Martin Luther King

Mons. Jaume Pujol               En octubre de 1964 Martin Luther King se encontraba en el Hospital St. Joseph, de Atlanta, sometiéndose a una revisión médica por su deteriorado estado de salud, quebrantada por sus años de lucha titánica contra la segregación racial. Allí en la cama le llegó la noticia de la concesión del Premio Nobel de la Paz.

Acompañado de su mujer, Coretta, a primeros de diciembre viajó a Suecia y Noruega para recoger el premio. En su camino se detuvo en Londres, donde fue invitado a predicar en Saint Paul.

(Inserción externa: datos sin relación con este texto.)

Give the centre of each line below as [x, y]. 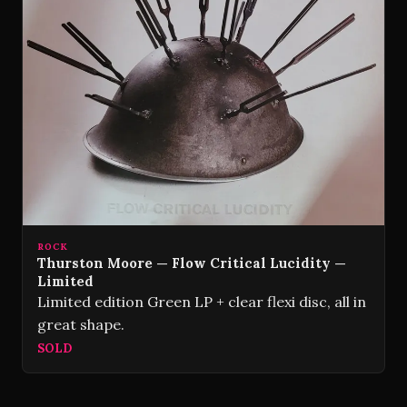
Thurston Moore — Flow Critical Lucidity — [192, 263]
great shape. [81, 324]
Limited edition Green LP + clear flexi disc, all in [202, 302]
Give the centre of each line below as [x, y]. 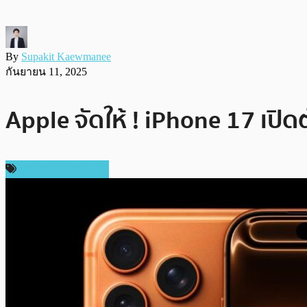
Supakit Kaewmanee [66, 56]
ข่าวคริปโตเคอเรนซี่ [61, 169]
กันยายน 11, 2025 [46, 71]
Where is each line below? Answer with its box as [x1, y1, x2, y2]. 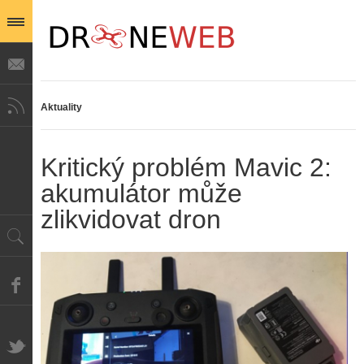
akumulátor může [41, 179, 242, 208]
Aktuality [41, 102, 82, 113]
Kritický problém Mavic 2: [41, 153, 331, 182]
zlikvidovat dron [41, 205, 221, 234]
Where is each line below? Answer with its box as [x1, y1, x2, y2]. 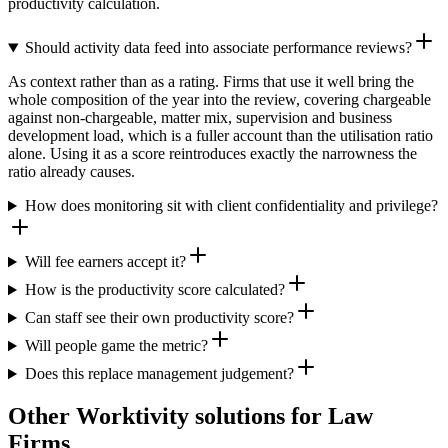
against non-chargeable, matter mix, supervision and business [8, 109, 392, 127]
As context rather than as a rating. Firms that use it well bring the [8, 73, 414, 91]
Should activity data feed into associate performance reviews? [24, 39, 412, 57]
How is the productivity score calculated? [24, 281, 285, 299]
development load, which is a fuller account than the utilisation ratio [8, 127, 433, 145]
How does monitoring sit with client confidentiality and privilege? [24, 197, 438, 215]
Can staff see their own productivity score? [24, 309, 294, 327]
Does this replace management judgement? [24, 365, 294, 383]
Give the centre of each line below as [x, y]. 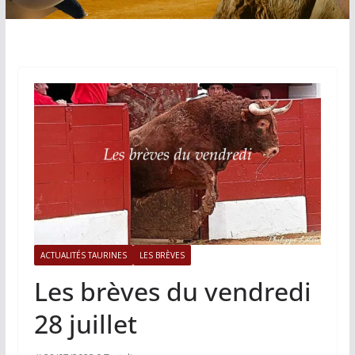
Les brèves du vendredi [172, 292]
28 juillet [85, 324]
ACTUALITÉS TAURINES [83, 256]
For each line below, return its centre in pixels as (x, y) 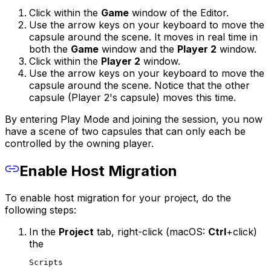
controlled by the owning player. (79, 143)
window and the (138, 49)
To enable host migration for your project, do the (118, 198)
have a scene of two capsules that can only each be (125, 131)
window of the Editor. (179, 12)
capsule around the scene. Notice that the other (139, 85)
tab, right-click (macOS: (151, 231)
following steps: (41, 210)
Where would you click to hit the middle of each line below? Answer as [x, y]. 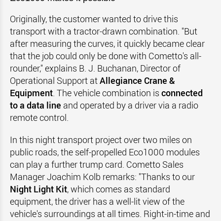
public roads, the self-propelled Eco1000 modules [105, 152]
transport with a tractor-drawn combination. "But [104, 31]
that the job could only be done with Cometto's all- [106, 56]
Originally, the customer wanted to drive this [94, 19]
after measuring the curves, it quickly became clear [107, 43]
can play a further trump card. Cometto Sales [97, 164]
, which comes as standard [119, 189]
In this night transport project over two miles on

En el majestuoso templo pronunció su discurso sobre «las tres dimensiones». La primera es «ámate a ti mismo», que es la longitud de la vida; la segunda es «ama a tu prójimo como a ti mismo», que es la anchura; pero nunca olvides la tercera: «Ama a Dios con todo tu corazón, con toda tu alma y toda tu mente», que esa es la altura de la vida.

En el documento de concesión del Nobel se decía: «El doctor King ha conseguido mantener a sus seguidores fieles al principio de la no violencia […] Sin la eficacia de este principio, las marchas y demostraciones podrían fácilmente haber sido violentas y haber abocado a saqueos y derramamientos de sangre.»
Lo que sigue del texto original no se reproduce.